Rencontre entre rebelles et milices pro-Bamako pour parler de paix

Des militants indépendantistes du MNLA, à Kidal, dans le nord du Mali le 28 juillet 2013.
© AFP PHOTO / KENZO TRIBOUILLARD

Une délégation des rebelles de la Coordination des mouvements de l’Azawad a terminé une visite de deux jours dans la capitale malienne au cours de laquelle ils ont promis au président Ibrahim Boubacar Keïta de tout mettre en œuvre pour éviter de nouveaux affrontements. Pour la première fois, une rencontre entre rebelles et représentants des groupes d’auto-défense pro-Bamako a également eu lieu.

Au cours d’une visite de 48 heures dans la capitale malienne qui s’est terminée hier soir, une délégation de la Coordination des mouvements de l’Azawad a rencontré - c’est une première -, une délégation des groupes d’auto-défense loyalistes. « Au cours de la rencontre, le climat était moins tendu que sur le terrain », confie un témoin de cette rencontre.

La CMA avait quasiment suspendu sa participation aux travaux du comité de suivi de l’accord d’Alger. Mais depuis, ses adversaires sur le terrain - les groupes armés rassemblés au sein de la plateforme du Groupe auto-défense touareg Imghad et alliés (Gatia) - ont quitté leurs positions à Anéfis, répondant ainsi à l’appel du président malien Ibrahim Boubacar Keïta et à la pression de la communauté internationale.

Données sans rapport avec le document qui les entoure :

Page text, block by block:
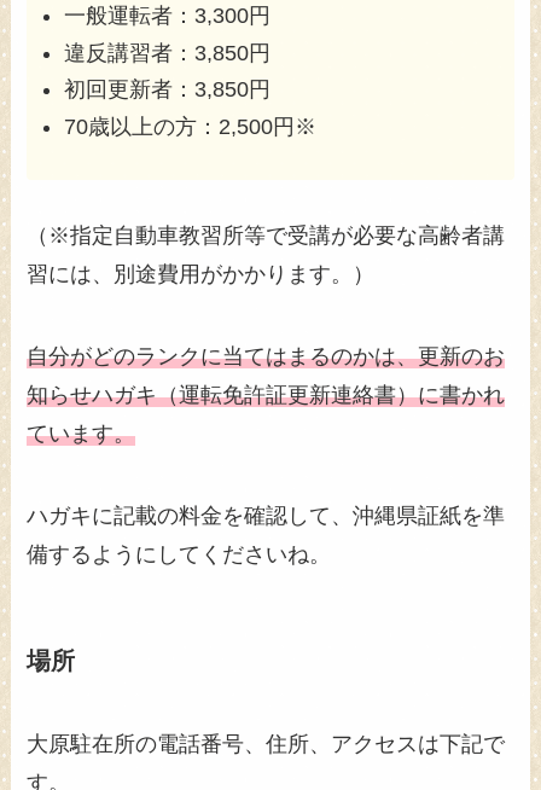
一般運転者：3,300円
違反講習者：3,850円
初回更新者：3,850円
70歳以上の方：2,500円※
（※指定自動車教習所等で受講が必要な高齢者講
習には、別途費用がかかります。）
自分がどのランクに当てはまるのかは、更新のお
知らせハガキ（運転免許証更新連絡書）に書かれ
ています。
ハガキに記載の料金を確認して、沖縄県証紙を準
備するようにしてくださいね。
場所
大原駐在所の電話番号、住所、アクセスは下記で
す。

Nouvel engagement à respecter le cessez-le-feu

La semaine dernière, dans les jours qui ont suivi le retrait des hommes du Gatia, les combattants de la CMA sont revenus occuper la ville, au grand dam du ministre malien en charge de la Reconstruction du Nord, Hamadoun Konaté. Invité sur l’antenne de RFI le week-end dernier, celui-ci plaide pour que « la Minusma, qui est présente aujourd’hui au niveau d’Anéfis, prenne toutes les dispositions en rapport avec toute autorité compétente pour qu’Anéfis soit libre de la présence de tout mouvement armé ».

Au terme de la rencontre qui s’est tenue à Bamako cette semaine, les deux parties - Gatia et CMA - se sont en tout cas engagées à ne plus faire parler les armes. Un nouvel engagement à respecter le cessez-le-feu qui a plusieurs fois été mis à mal.

Au cours de son séjour à Bamako, la délégation de la CMA a également rencontré le président IBK. « Nous avons dit au président malien que nous voulons la paix et il faut que tout le monde dise la même chose », rapporte à RFI le chef de la délégation des rebelles. Une délégation de la CMA qui est retournée dans son fief de Kidal avec un autre engagement : mener une campagne de sensibilisation auprès de ses troupes pour éviter de nouveaux affrontements.